Moxie Marlinspike

Early Life

Originally from Georgia, Marlinspike relocated to San Francisco in the late 1990s at age 18. The name Moxie Marlinspike is an assumed name, partly derived from a childhood nickname. Early in his career he worked for several technology companies, including enterprise infrastructure software maker BEA Systems.

Career

In 2010, Marlinspike co-founded Whisper Systems, an enterprise mobile security startup, where he served as chief technology officer. That same year, Whisper Systems launched TextSecure and RedPhone — applications providing end-to-end encrypted SMS messaging and encrypted voice calling, respectively. Twitter acquired Whisper Systems in late 2011, primarily to bring Marlinspike on board to strengthen the company's security posture. During his tenure as Twitter's head of cybersecurity, the firm open-sourced the Whisper Systems applications.

Marlinspike departed Twitter in early 2013 and established Open Whisper Systems as a collaborative open source project to continue development of TextSecure and RedPhone. Around this time, he and fellow researcher Trevor Perrin began developing the Signal Protocol, an early version of which debuted in the TextSecure app in February 2014. In November 2015, Open Whisper Systems merged TextSecure and RedPhone into a single application called Signal. Between 2014 and 2016, Marlinspike collaborated with WhatsApp, Facebook, and Google to integrate the Signal Protocol into their respective messaging platforms.

On February 21, 2018, Marlinspike and WhatsApp co-founder Brian Acton announced the formation of the Signal Technology Foundation and its subsidiary, Signal Messenger LLC. Marlinspike served as Signal Messenger's first CEO until stepping down on January 10, 2022. In 2017, he also served as an early technical advisor to cryptocurrency company MobileCoin, which was designed to power in-app payments for Signal.

Security Research

Marlinspike has produced influential research across several areas of cryptography and network security.

In a 2009 paper, he introduced the concept of SSL stripping, a man-in-the-middle attack technique that could silently prevent a browser from upgrading to an SSL connection. He released an accompanying tool, sslstrip, to demonstrate the attack.
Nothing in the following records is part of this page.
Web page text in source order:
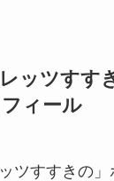
レッツすす
ィール
ツすすきの」
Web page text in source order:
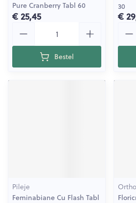
Pure Cranberry Tabl 60
€ 25,45
Bestel
30
€
Pileje
Feminabiane Cu Flash Tabl
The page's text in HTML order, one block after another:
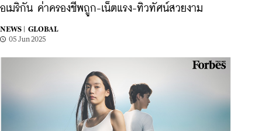
อเมริกัน ค่าครองชีพถูก-เน็ตแรง-ทิวทัศน์สวยงาม
NEWS |
GLOBAL
05 Jun 2025
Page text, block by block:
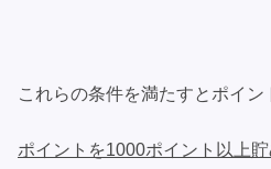
これらの条件を満たすとポイン
ポイントを1000ポイント以上
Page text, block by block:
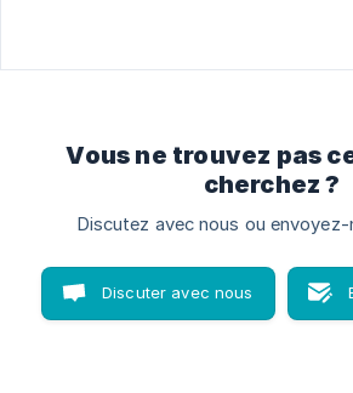
Vous ne trouvez pas
cherchez ?
Discutez avec nous ou envoyez-
Discuter avec nous
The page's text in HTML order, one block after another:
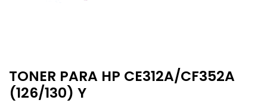
TONER PARA HP CE312A/CF352A
(126/130) Y
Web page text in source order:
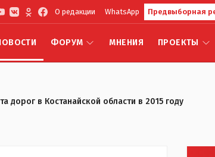
О редакции WhatsApp Предвыборная
ФОРУМ МНЕНИЯ ПРОЕКТЫ
дорог в Костанайской области в 2015 году
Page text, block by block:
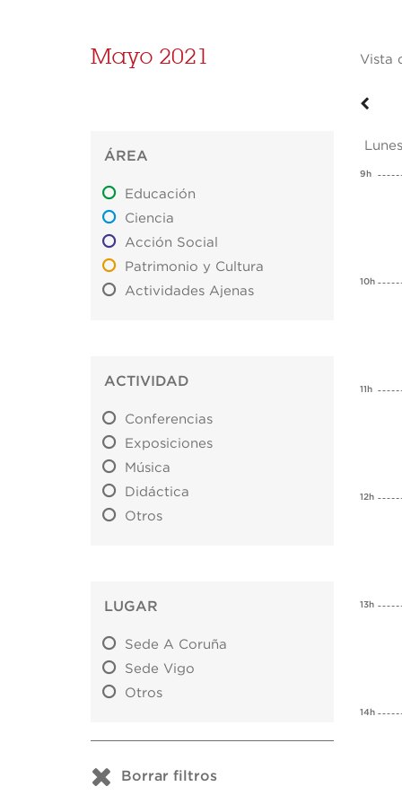
Mayo 2021 Vista
ÁREA
Educación
Ciencia
Acción Social
Patrimonio y Cultura
Actividades Ajenas
ACTIVIDAD
Conferencias
Exposiciones
Música
Didáctica
Otros
LUGAR
Sede A Coruña
Sede Vigo
Otros
Borrar filtros
9h
10h
11h
12h
13h
14h
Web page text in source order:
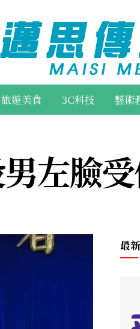
旅遊美食 3C科技 藝術
左臉
最
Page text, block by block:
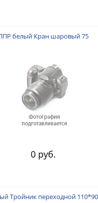
белый Кран шаровый 75
0 руб.
Тройник переходной
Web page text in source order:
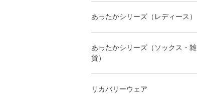
あったかシリーズ（レディース）
あったかシリーズ（ソックス・雑
貨）
リカバリーウェア

The HTTP Strict Transport Security (HSTS) specification was subsequently developed in direct response to this work.

He also identified critical vulnerabilities in SSL/TLS implementations. A 2002 paper detailed how implementations failing to correctly verify the X.509 v3 BasicConstraints extension could be exploited to forge apparently valid CA-signed certificates for any domain. Affected implementations included Microsoft's CryptoAPI, exposing Internet Explorer and other Windows software to man-in-the-middle attacks; the same flaw was later found in Apple's iOS in 2011. A separate 2009 paper introduced the null-prefix attack on SSL certificates, demonstrating that major SSL implementations could be tricked into accepting forged certificates by embedding null characters into the Common Name field.

In 2011, Marlinspike presented at the Black Hat security conference in Las Vegas, outlining systemic problems with certificate authorities and releasing a software project called Convergence as a proposed replacement. In 2012, he and Perrin submitted an Internet Draft for TACK — a certificate pinning mechanism — to the Internet Engineering Task Force.

Also in 2012, Marlinspike and David Hulton presented research demonstrating that MS-CHAPv2 handshake security could be reduced to a single DES encryption, and made cracking hardware available as a public internet service.

In 2013, Marlinspike published emails he claimed were from Saudi Arabian telecom Mobily soliciting his assistance in surveilling customers. He declined and made the correspondence public; Mobily denied the allegations.

Recognition

In 2016, Fortune magazine included Marlinspike in its 40 Under 40 list, citing his role in encrypting the communications of more than a billion people. Wired named him to its Next List 2016 as one of 25 innovators shaping the future of business. In 2017, Marlinspike and Trevor Perrin received the Levchin Prize for Real World Cryptography for the development and widespread deployment of the Signal Protocol.

Personal Life

Marlinspike is a sailing enthusiast and master mariner. In 2004, he purchased a derelict sailboat, refurbished it with three friends, and sailed around the Bahamas, documenting the journey in a video zine titled Hold Fast. He identifies as an anarchist, and several of his essays and speeches — including "An Anarchist Critique of Democracy" and "The Promise of Defeat" — are published on The Anarchist Library.